## DATA LISTING
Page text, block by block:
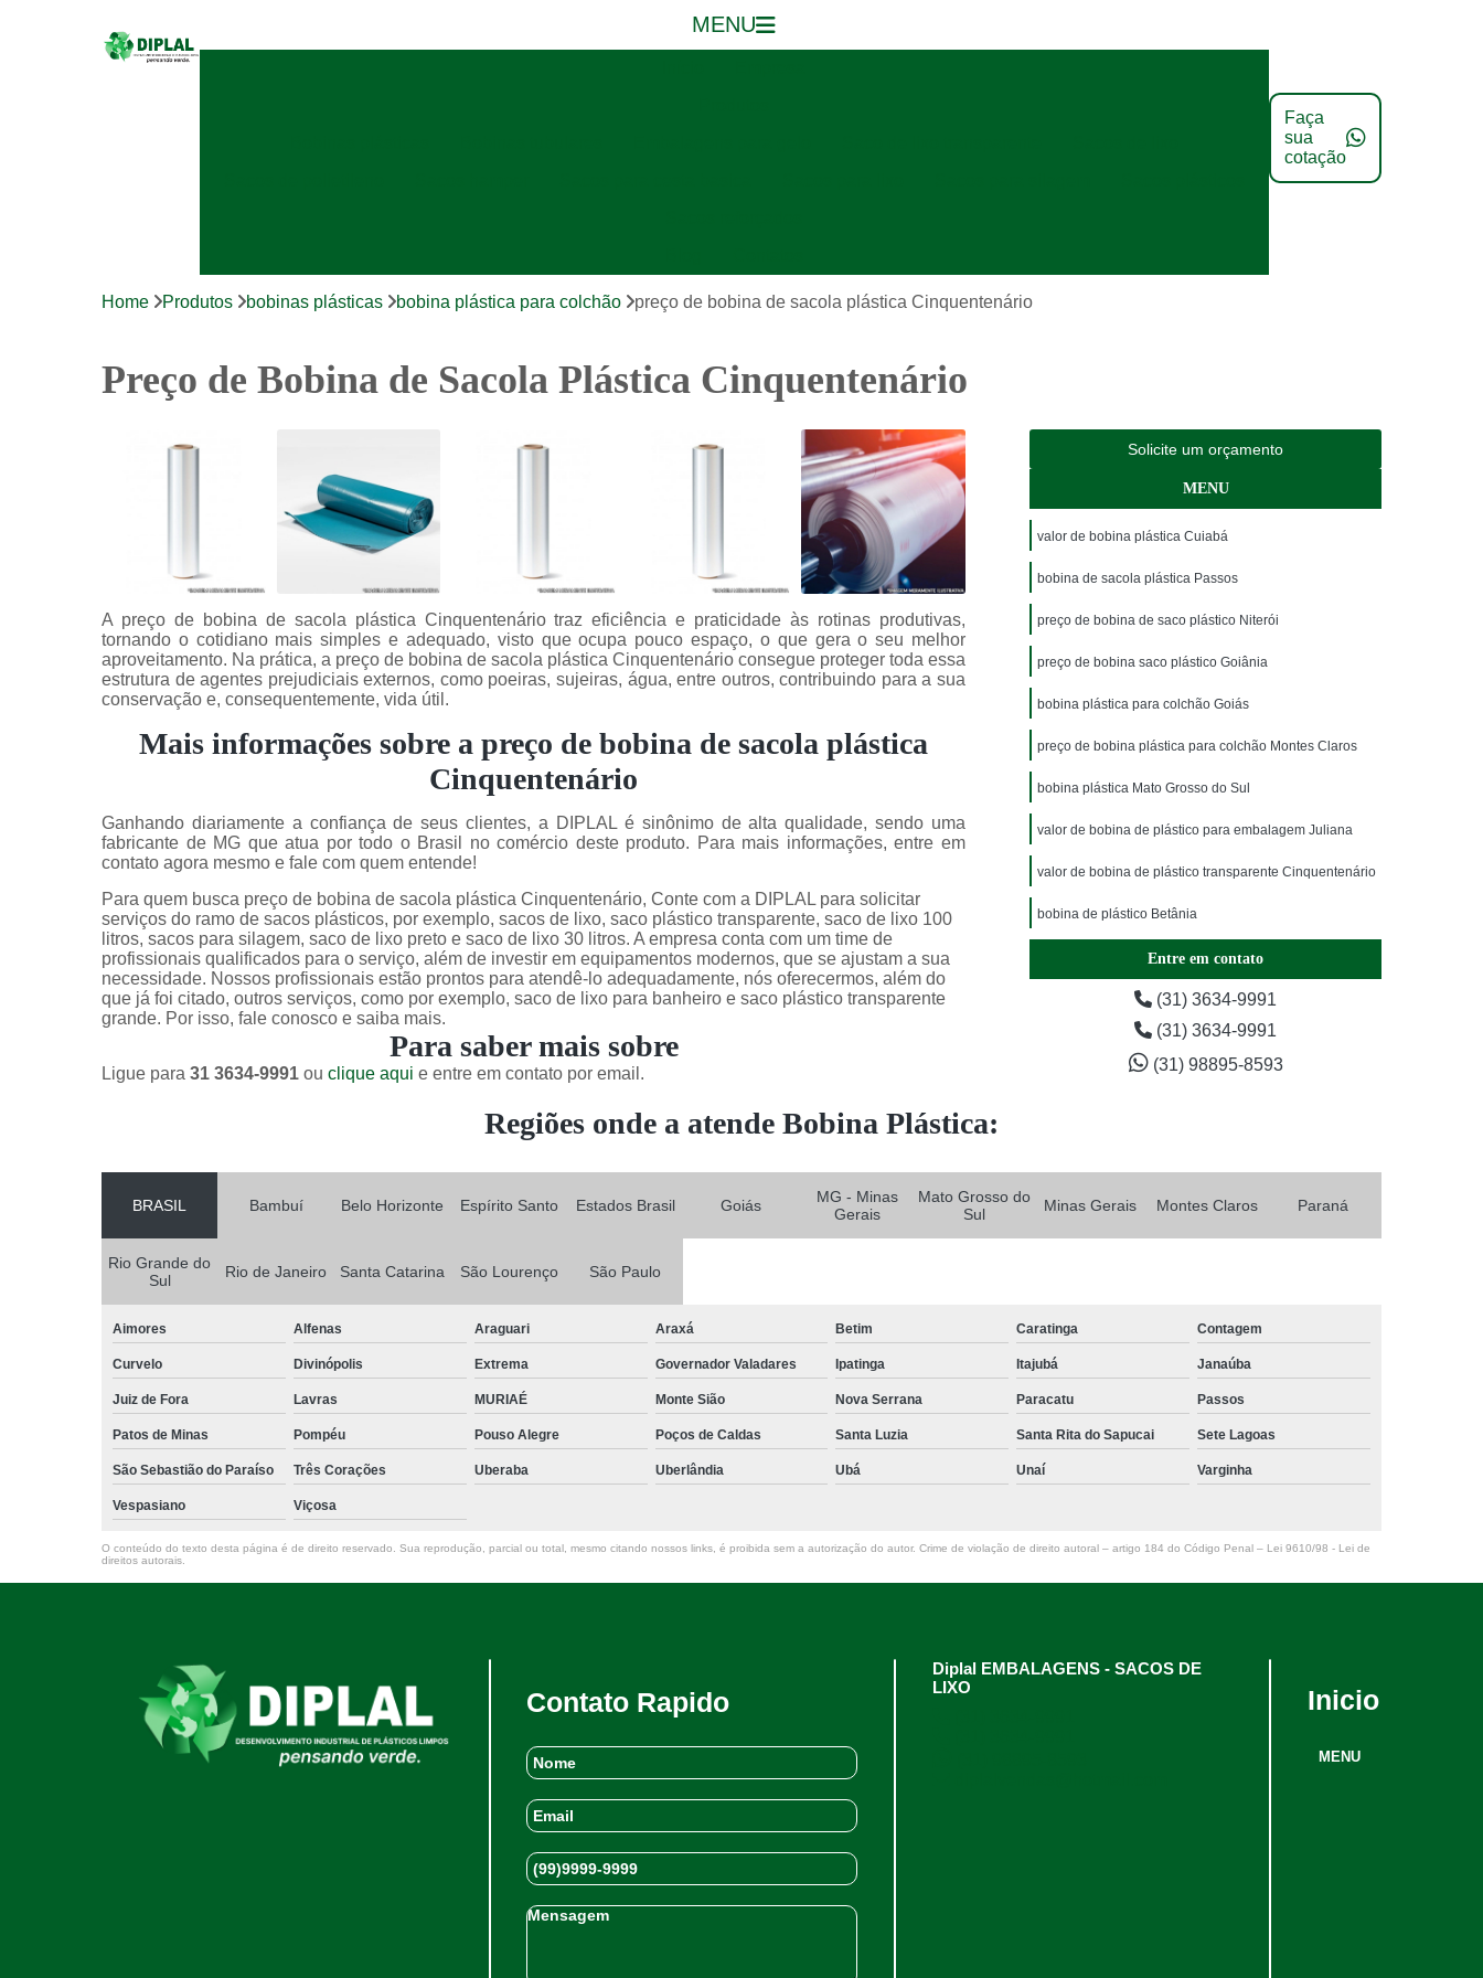
MENU
Faça
sua
cotação
Home Produtos bobinas plásticas bobina plástica para colchão preço de bobina de sacola plástica Cinquentenário
Preço de Bobina de Sacola Plástica Cinquentenário
A preço de bobina de sacola plástica Cinquentenário traz eficiência e praticidade às rotinas produtivas,
tornando o cotidiano mais simples e adequado, visto que ocupa pouco espaço, o que gera o seu melhor
aproveitamento. Na prática, a preço de bobina de sacola plástica Cinquentenário consegue proteger toda essa
estrutura de agentes prejudiciais externos, como poeiras, sujeiras, água, entre outros, contribuindo para a sua
conservação e, consequentemente, vida útil.
Mais informações sobre a preço de bobina de sacola plástica
Cinquentenário
Ganhando diariamente a confiança de seus clientes, a DIPLAL é sinônimo de alta qualidade, sendo uma
fabricante de MG que atua por todo o Brasil no comércio deste produto. Para mais informações, entre em
contato agora mesmo e fale com quem entende!
Para quem busca preço de bobina de sacola plástica Cinquentenário, Conte com a DIPLAL para solicitar
serviços do ramo de sacos plásticos, por exemplo, sacos de lixo, saco plástico transparente, saco de lixo 100
litros, sacos para silagem, saco de lixo preto e saco de lixo 30 litros. A empresa conta com um time de
profissionais qualificados para o serviço, além de investir em equipamentos modernos, que se ajustam a sua
necessidade. Nossos profissionais estão prontos para atendê-lo adequadamente, nós oferecermos, além do
que já foi citado, outros serviços, como por exemplo, saco de lixo para banheiro e saco plástico transparente
grande. Por isso, fale conosco e saiba mais.
Para saber mais sobre
Ligue para 31 3634-9991 ou clique aqui e entre em contato por email.
Solicite um orçamento
MENU
valor de bobina plástica Cuiabá
bobina de sacola plástica Passos
preço de bobina de saco plástico Niterói
preço de bobina saco plástico Goiânia
bobina plástica para colchão Goiás
preço de bobina plástica para colchão Montes Claros
bobina plástica Mato Grosso do Sul
valor de bobina de plástico para embalagem Juliana
valor de bobina de plástico transparente Cinquentenário
bobina de plástico Betânia
Entre em contato
(31) 3634-9991
(31) 3634-9991
(31) 98895-8593
Regiões onde a atende Bobina Plástica:
BRASIL Bambuí Belo Horizonte Espírito Santo Estados Brasil Goiás
MG - Minas
Gerais
Mato Grosso do
Sul
Minas Gerais Montes Claros Paraná
Rio Grande do
Sul
Rio de Janeiro Santa Catarina São Lourenço São Paulo
Aimores Alfenas Araguari Araxá Betim Caratinga Contagem
Curvelo Divinópolis Extrema Governador Valadares Ipatinga Itajubá Janaúba
Juiz de Fora Lavras MURIAÉ Monte Sião Nova Serrana Paracatu Passos
Patos de Minas Pompéu Pouso Alegre Poços de Caldas Santa Luzia Santa Rita do Sapucai Sete Lagoas
São Sebastião do Paraíso Três Corações Uberaba Uberlândia Ubá Unaí Varginha
Vespasiano Viçosa
O conteúdo do texto desta página é de direito reservado. Sua reprodução, parcial ou total, mesmo citando nossos links, é proibida sem a autorização do autor. Crime de violação de direito autoral – artigo 184 do Código Penal – Lei 9610/98 - Lei de
direitos autorais
Contato Rapido
Diplal EMBALAGENS - SACOS DE
LIXO
Inicio
MENU

## YOUR GOAL
All entries above are to be reproduced exactly, with no pictures.

## EXERCISE RESULT
Page text, block by block:
MENU
Faça
sua
cotação
Home Produtos bobinas plásticas bobina plástica para colchão preço de bobina de sacola plástica Cinquentenário
Preço de Bobina de Sacola Plástica Cinquentenário
A preço de bobina de sacola plástica Cinquentenário traz eficiência e praticidade às rotinas produtivas,
tornando o cotidiano mais simples e adequado, visto que ocupa pouco espaço, o que gera o seu melhor
aproveitamento. Na prática, a preço de bobina de sacola plástica Cinquentenário consegue proteger toda essa
estrutura de agentes prejudiciais externos, como poeiras, sujeiras, água, entre outros, contribuindo para a sua
conservação e, consequentemente, vida útil.
Mais informações sobre a preço de bobina de sacola plástica
Cinquentenário
Ganhando diariamente a confiança de seus clientes, a DIPLAL é sinônimo de alta qualidade, sendo uma
fabricante de MG que atua por todo o Brasil no comércio deste produto. Para mais informações, entre em
contato agora mesmo e fale com quem entende!
Para quem busca preço de bobina de sacola plástica Cinquentenário, Conte com a DIPLAL para solicitar
serviços do ramo de sacos plásticos, por exemplo, sacos de lixo, saco plástico transparente, saco de lixo 100
litros, sacos para silagem, saco de lixo preto e saco de lixo 30 litros. A empresa conta com um time de
profissionais qualificados para o serviço, além de investir em equipamentos modernos, que se ajustam a sua
necessidade. Nossos profissionais estão prontos para atendê-lo adequadamente, nós oferecermos, além do
que já foi citado, outros serviços, como por exemplo, saco de lixo para banheiro e saco plástico transparente
grande. Por isso, fale conosco e saiba mais.
Para saber mais sobre
Ligue para 31 3634-9991 ou clique aqui e entre em contato por email.
Solicite um orçamento
MENU
valor de bobina plástica Cuiabá
bobina de sacola plástica Passos
preço de bobina de saco plástico Niterói
preço de bobina saco plástico Goiânia
bobina plástica para colchão Goiás
preço de bobina plástica para colchão Montes Claros
bobina plástica Mato Grosso do Sul
valor de bobina de plástico para embalagem Juliana
valor de bobina de plástico transparente Cinquentenário
bobina de plástico Betânia
Entre em contato
(31) 3634-9991
(31) 3634-9991
(31) 98895-8593
Regiões onde a atende Bobina Plástica:
BRASIL Bambuí Belo Horizonte Espírito Santo Estados Brasil Goiás
MG - Minas
Gerais
Mato Grosso do
Sul
Minas Gerais Montes Claros Paraná
Rio Grande do
Sul
Rio de Janeiro Santa Catarina São Lourenço São Paulo
Aimores Alfenas Araguari Araxá Betim Caratinga Contagem
Curvelo Divinópolis Extrema Governador Valadares Ipatinga Itajubá Janaúba
Juiz de Fora Lavras MURIAÉ Monte Sião Nova Serrana Paracatu Passos
Patos de Minas Pompéu Pouso Alegre Poços de Caldas Santa Luzia Santa Rita do Sapucai Sete Lagoas
São Sebastião do Paraíso Três Corações Uberaba Uberlândia Ubá Unaí Varginha
Vespasiano Viçosa
O conteúdo do texto desta página é de direito reservado. Sua reprodução, parcial ou total, mesmo citando nossos links, é proibida sem a autorização do autor. Crime de violação de direito autoral – artigo 184 do Código Penal – Lei 9610/98 - Lei de
direitos autorais
Contato Rapido
Diplal EMBALAGENS - SACOS DE
LIXO
Inicio
MENU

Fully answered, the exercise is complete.